The labels train the next [rasr](https://github.com/twangodev/rasr) checkpoint.

## Notes

[^1]: CMU [AirLab](https://theairlab.org)'s terminal-airspace corpus: paired ATC radio and ADS-B from two Pittsburgh airports, KAGC and KBTP. [CC-BY-4.0](https://creativecommons.org/licenses/by/4.0/).

[^2]: Automatic Dependent Surveillance-Broadcast: aircraft continuously broadcast their GPS position, velocity, and identity (including callsign) on 1090 MHz, logged by ground receivers. The callsign field is what pairs onto each clip.

[^3]: [pyannote.audio](https://github.com/pyannote/pyannote-audio)'s VoiceActivityDetection pipeline over [pyannote/segmentation-3.0](https://huggingface.co/pyannote/segmentation-3.0), 16 kHz, with a 0.15s minimum speech span and a 0.1s minimum silence gap.

[^4]: [nvidia/parakeet-tdt-0.6b-v2](https://huggingface.co/nvidia/parakeet-tdt-0.6b-v2), [nvidia/canary-qwen-2.5b](https://huggingface.co/nvidia/canary-qwen-2.5b), and [jlvdoorn/whisper-large-v3-atco2-asr](https://huggingface.co/jlvdoorn/whisper-large-v3-atco2-asr).

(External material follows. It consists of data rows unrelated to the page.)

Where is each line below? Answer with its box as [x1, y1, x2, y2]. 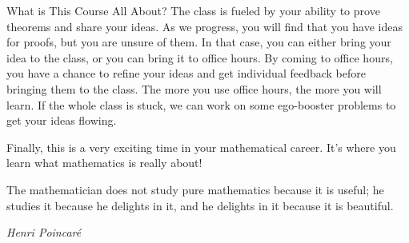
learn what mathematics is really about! [6, 154, 202, 171]
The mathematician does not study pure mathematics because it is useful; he [6, 181, 384, 197]
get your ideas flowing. [6, 112, 117, 129]
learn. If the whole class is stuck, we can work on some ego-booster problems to [6, 96, 396, 113]
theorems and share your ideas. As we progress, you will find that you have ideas [6, 18, 403, 34]
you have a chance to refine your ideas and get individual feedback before [6, 65, 366, 82]
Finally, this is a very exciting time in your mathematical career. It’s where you [6, 138, 396, 155]
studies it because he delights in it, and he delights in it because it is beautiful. [6, 197, 394, 213]

The ATC-tuned Whisper carries a 2x vote weight; it is the strongest member.

[^5]: ROVER, Recognizer Output Voting Error Reduction ([Fiscus, 1997](https://doi.org/10.1109/ASRU.1997.659110)): align the hypotheses word by word, take the weighted majority at each slot. The baseline to beat.

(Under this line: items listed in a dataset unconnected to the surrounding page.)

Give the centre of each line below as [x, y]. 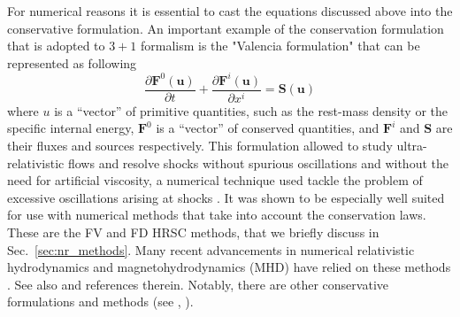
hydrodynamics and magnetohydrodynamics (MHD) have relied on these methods [229, 267]
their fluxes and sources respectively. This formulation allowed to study [200, 145]
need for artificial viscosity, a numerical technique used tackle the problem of [215, 180]
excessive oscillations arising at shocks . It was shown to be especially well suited [226, 197]
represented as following [72, 62]
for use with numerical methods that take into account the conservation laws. [217, 215]
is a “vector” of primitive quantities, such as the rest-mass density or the [251, 110]
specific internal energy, [71, 128]

[^6]: NVIDIA's GPU-PB / TurboBias boosting tree in [NeMo](https://github.com/NVIDIA/NeMo): shallow-fusion contextual biasing at decode time, no retraining.

[^7]: Not inter-model agreement, not the model's own confidence. The model is confidently wrong.

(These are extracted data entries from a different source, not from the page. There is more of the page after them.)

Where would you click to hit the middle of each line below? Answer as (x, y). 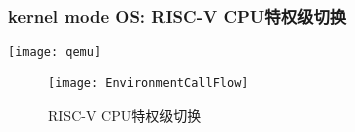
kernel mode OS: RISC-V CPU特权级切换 (177, 15)
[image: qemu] (55, 52)
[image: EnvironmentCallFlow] (148, 82)
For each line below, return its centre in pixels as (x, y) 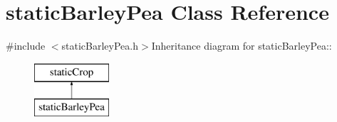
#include (26, 46)
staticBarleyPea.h (100, 46)
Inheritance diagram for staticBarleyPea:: (242, 46)

[^8]: [Qwen3-Omni](https://huggingface.co/Qwen/Qwen3-Omni-30B-A3B-Instruct) (bf16) and [NVIDIA Nemotron Nano 3 Omni](https://huggingface.co/nvidia/Nemotron-3-Nano-Omni-30B-A3B-Reasoning-NVFP4) (NVFP4).

[^9]: Told to take a per-word majority, it matches ROVER's exact output 20% of the time. It paraphrases and normalizes; it cannot help but interpret.

[^10]: A human accepted the fused text, so ROVER scores zero error there by construction, and any rewrite only adds error. The honest test is the slice a human had to edit.

[^11]: [twangodev/rasr-parakeet-v1](https://huggingface.co/twangodev/rasr-parakeet-v1), the in-house model whose successor ([rasr-parakeet-v2](https://huggingface.co/twangodev/rasr-parakeet-v2)) these labels train. Held out of the vote so it can flag its own blind spots.

[^12]: $c = \operatorname{mean}(a,\ r,\ 1 - d)$ over agreement $a$, ROVER confidence $r$, and advisory disagreement $d$.